**Provided records:**
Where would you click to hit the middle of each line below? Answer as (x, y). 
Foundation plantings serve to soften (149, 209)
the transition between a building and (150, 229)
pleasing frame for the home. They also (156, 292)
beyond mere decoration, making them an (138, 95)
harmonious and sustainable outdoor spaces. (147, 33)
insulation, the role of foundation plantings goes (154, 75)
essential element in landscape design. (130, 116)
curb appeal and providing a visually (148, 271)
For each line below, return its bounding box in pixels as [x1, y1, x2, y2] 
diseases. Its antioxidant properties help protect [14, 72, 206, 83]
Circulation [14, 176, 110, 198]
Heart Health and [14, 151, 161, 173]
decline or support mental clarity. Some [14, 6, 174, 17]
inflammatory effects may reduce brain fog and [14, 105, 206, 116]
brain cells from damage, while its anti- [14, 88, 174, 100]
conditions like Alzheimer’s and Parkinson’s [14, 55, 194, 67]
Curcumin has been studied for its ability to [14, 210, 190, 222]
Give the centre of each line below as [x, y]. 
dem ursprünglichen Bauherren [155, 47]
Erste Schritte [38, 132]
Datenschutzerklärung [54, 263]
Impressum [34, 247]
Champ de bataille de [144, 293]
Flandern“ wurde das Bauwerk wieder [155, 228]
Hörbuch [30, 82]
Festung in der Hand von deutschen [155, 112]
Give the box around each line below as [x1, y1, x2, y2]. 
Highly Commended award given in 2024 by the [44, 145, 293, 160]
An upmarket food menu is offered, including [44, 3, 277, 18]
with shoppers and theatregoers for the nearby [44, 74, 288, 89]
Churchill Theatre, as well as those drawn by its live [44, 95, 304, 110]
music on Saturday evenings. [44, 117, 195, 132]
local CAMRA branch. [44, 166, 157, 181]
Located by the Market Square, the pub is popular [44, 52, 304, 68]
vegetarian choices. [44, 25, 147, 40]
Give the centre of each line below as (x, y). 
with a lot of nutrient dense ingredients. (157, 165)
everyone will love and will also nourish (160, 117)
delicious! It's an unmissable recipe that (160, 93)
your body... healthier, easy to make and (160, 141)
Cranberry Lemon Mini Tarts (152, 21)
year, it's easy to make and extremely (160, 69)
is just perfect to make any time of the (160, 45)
---
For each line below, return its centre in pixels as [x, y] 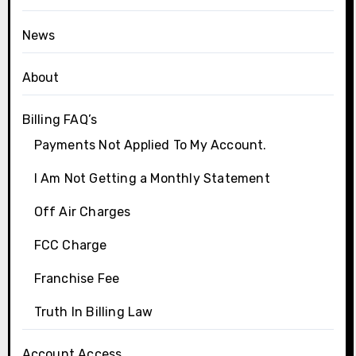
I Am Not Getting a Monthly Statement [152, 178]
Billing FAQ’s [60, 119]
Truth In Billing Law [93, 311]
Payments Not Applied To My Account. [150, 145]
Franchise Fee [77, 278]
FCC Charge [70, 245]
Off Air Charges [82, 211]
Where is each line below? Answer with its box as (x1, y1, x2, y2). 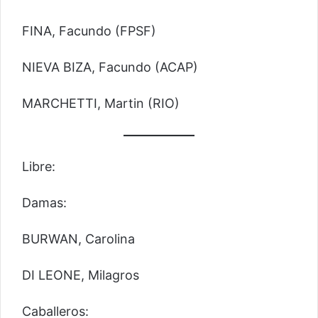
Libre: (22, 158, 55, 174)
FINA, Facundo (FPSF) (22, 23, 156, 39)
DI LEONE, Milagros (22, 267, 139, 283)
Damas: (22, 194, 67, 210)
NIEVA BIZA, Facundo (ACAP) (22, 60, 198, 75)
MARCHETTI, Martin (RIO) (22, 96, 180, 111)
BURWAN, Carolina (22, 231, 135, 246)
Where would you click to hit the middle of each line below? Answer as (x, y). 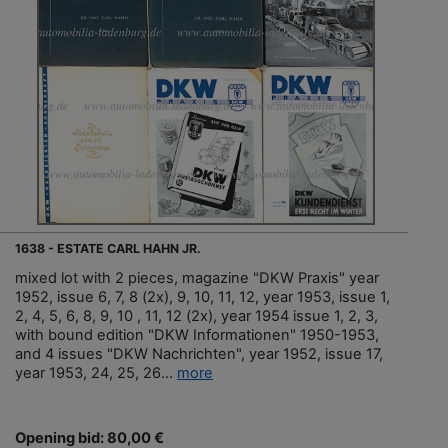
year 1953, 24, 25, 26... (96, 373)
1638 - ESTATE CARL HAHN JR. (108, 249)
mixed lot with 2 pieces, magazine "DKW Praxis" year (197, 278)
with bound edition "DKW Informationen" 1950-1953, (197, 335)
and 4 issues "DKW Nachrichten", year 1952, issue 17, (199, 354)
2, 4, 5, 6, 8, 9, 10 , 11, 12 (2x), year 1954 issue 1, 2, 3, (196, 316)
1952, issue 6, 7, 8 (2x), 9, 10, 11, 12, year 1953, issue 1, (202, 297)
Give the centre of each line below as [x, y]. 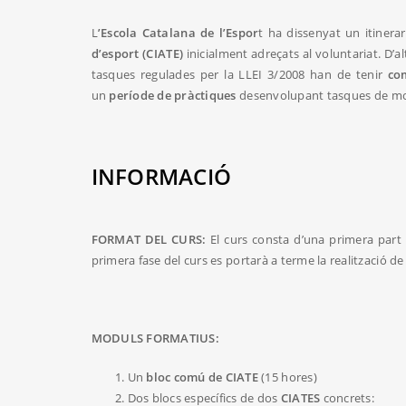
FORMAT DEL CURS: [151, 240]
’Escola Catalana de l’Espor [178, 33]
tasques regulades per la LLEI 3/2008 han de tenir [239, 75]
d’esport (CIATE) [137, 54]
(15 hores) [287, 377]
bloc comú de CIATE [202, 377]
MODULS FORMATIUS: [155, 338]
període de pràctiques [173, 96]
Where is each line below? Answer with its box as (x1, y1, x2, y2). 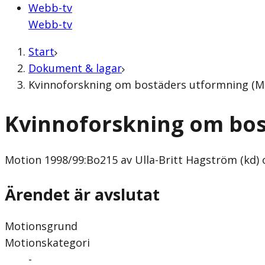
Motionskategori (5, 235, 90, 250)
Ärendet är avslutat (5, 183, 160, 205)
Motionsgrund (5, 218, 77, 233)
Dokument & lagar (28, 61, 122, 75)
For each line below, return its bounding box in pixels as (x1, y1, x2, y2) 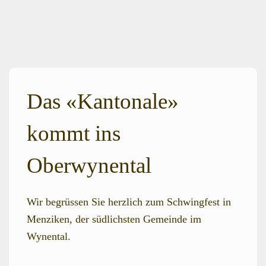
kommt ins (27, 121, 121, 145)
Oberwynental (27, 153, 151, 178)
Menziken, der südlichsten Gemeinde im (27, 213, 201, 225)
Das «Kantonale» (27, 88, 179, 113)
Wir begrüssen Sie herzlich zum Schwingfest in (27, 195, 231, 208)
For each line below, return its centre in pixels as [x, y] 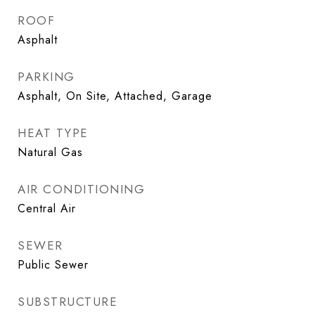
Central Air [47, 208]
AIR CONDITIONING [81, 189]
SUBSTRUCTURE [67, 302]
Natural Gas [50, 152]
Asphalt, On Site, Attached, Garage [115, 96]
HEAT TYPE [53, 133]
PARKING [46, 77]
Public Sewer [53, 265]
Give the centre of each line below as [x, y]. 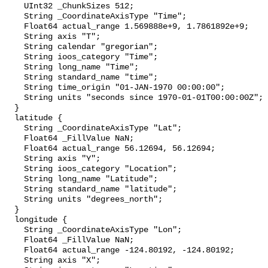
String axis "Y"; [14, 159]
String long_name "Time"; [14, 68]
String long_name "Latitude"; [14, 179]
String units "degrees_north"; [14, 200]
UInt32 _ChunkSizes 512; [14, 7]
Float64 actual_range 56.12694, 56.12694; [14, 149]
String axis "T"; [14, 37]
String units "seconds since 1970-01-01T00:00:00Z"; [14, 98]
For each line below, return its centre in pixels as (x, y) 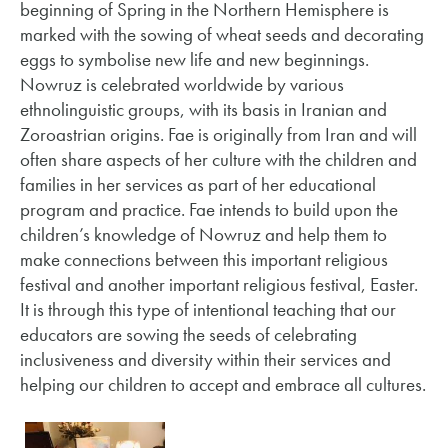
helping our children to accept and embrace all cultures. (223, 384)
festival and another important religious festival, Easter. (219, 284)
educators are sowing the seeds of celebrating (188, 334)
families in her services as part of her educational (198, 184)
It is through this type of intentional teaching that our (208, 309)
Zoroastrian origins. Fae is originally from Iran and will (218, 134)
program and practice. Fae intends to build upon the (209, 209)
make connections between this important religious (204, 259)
...
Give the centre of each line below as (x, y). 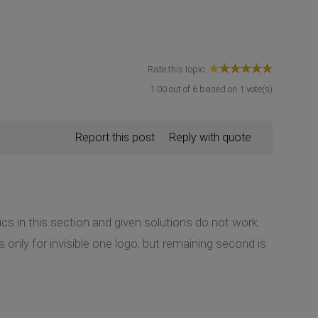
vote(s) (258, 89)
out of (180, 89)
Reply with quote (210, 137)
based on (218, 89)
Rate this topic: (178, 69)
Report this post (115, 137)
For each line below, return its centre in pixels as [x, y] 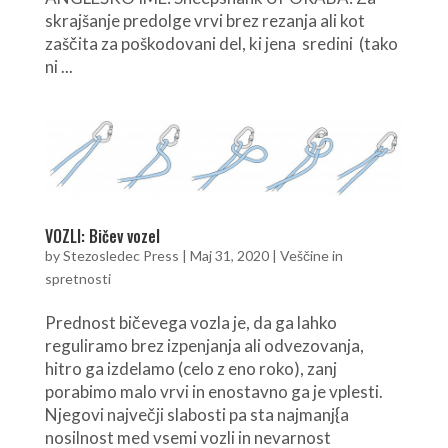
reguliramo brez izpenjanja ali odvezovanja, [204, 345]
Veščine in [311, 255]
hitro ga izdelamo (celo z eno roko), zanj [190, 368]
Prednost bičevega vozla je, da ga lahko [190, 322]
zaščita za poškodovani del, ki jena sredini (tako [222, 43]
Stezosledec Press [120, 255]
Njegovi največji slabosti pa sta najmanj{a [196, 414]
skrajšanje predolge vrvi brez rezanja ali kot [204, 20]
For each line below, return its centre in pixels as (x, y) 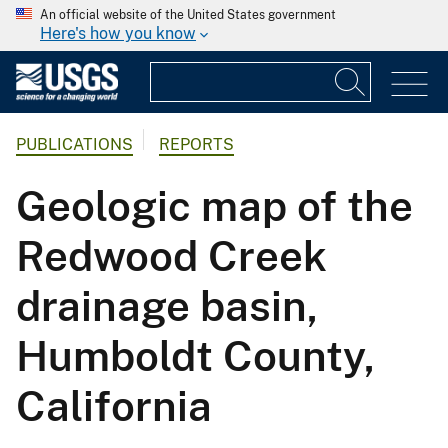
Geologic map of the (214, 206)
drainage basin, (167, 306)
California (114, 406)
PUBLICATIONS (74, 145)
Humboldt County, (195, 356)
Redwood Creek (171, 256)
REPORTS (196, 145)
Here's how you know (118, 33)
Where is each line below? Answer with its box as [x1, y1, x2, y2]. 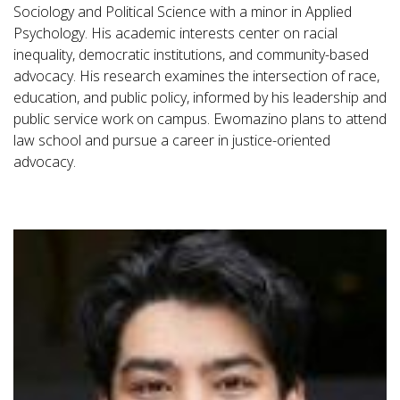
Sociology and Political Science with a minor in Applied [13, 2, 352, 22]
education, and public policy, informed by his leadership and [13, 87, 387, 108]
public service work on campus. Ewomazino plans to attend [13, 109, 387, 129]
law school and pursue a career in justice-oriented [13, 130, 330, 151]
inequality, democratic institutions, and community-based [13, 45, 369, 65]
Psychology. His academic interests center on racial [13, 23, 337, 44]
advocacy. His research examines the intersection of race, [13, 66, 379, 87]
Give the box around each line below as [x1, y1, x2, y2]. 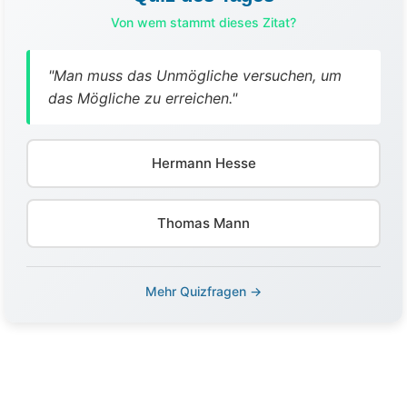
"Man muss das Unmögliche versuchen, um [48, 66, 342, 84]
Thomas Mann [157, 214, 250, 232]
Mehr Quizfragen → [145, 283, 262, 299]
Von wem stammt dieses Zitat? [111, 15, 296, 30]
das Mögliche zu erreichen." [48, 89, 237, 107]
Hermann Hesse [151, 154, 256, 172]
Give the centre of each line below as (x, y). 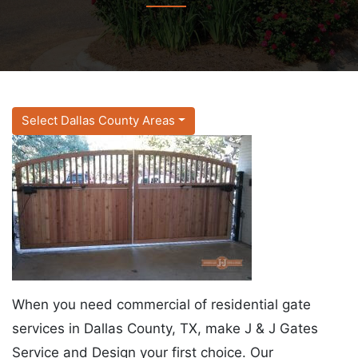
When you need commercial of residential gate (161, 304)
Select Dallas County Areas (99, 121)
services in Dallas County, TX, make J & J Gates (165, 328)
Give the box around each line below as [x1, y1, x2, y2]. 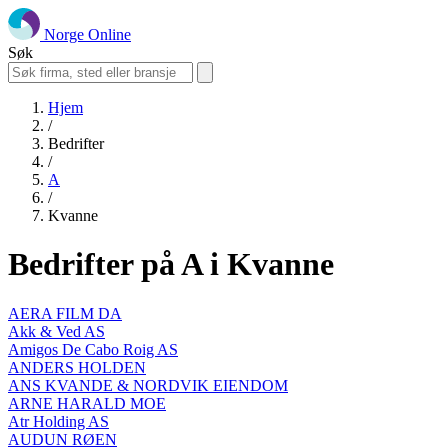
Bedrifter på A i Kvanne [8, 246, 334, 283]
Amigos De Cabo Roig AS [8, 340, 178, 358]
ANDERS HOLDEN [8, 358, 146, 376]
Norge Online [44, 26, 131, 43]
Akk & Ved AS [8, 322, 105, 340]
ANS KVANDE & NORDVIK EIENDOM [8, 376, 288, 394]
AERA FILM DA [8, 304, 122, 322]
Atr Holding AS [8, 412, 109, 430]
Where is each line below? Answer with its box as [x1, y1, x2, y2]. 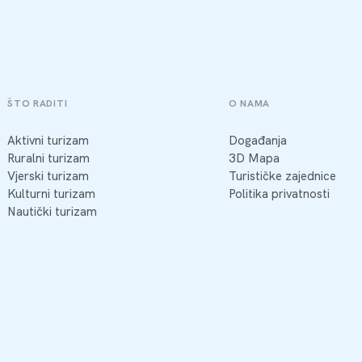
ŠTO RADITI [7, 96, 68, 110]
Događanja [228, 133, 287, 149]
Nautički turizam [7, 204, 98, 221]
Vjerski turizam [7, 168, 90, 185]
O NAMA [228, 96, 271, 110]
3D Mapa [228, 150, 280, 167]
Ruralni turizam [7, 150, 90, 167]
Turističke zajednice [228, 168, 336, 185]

**Your goal:** Retype the portion of the data above that starts on the line with "Zoroastrian origins. Fae" and finishes on the line with "make connections between", including both of those lines.

**Your response:**
Zoroastrian origins. Fae is originally from Iran and will (218, 134)
program and practice. Fae intends to build upon the (209, 209)
make connections between this important religious (204, 259)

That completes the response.